This paper offers a cognitive analysis of selected Polish and English modified proverbs using the mechanisms of Conceptual Blending Theory as proposed by Fauconnier and Turner (Fauconnier and Turner 2002). Assuming that the speakers of a given language community have the ability to ‘chunk information by relating it to various juxtapositions of partial structure from multiple domains’ (Coulson and Oakley 2000: 280), it seems vital to explore complicated mechanisms that govern ‘the internal choreography of idiom modification’ (Delibegović Džianić 2007: 169) using Polish and English proverbs and applying Fauconnier and Turner’s theory to the linguistic analysis.

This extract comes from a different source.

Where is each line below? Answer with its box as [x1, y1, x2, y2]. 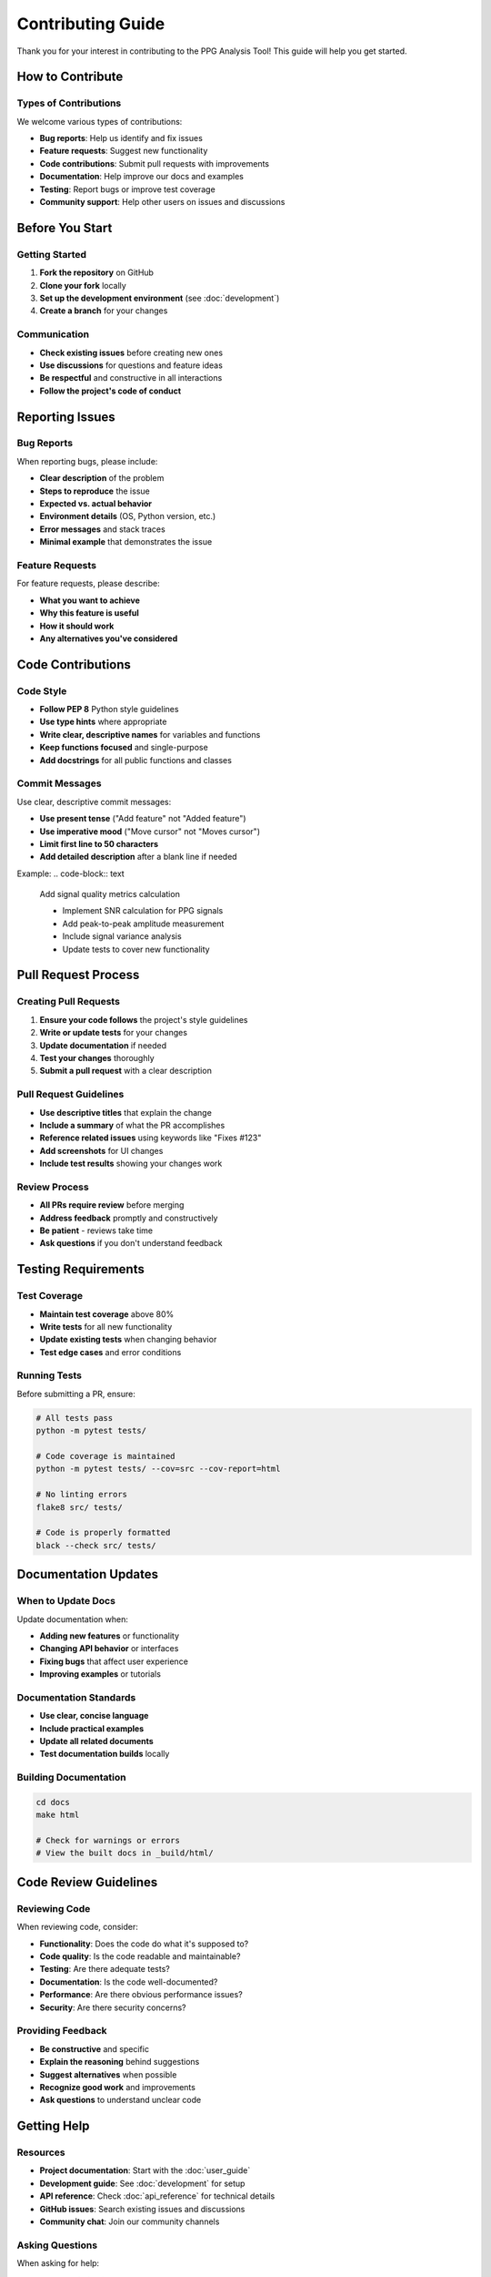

The paper focuses on three types of processes that might appear in the structure of modified proverbs, i.e. permutation as observed in Polish jaka mać, taka nać (fig.pej. like mother like daughter), formal blending as expressed by an English proverb the early bird is worth two in the bush, and clipping manifested in such proverb modifications as English make hay or Polish żeby kózka nie skakała (lit. if the goat didn’t jump). All three instances of proverb modification are to be subjected to conceptual blending analysis. It will be proved that Fauconnier and Turner’s approach, being a flexible and dynamic tool of interpretation, has a tremendous role both in producing and processing the internal cognitive structure of modified proverbs and in decoding their emergent meaning.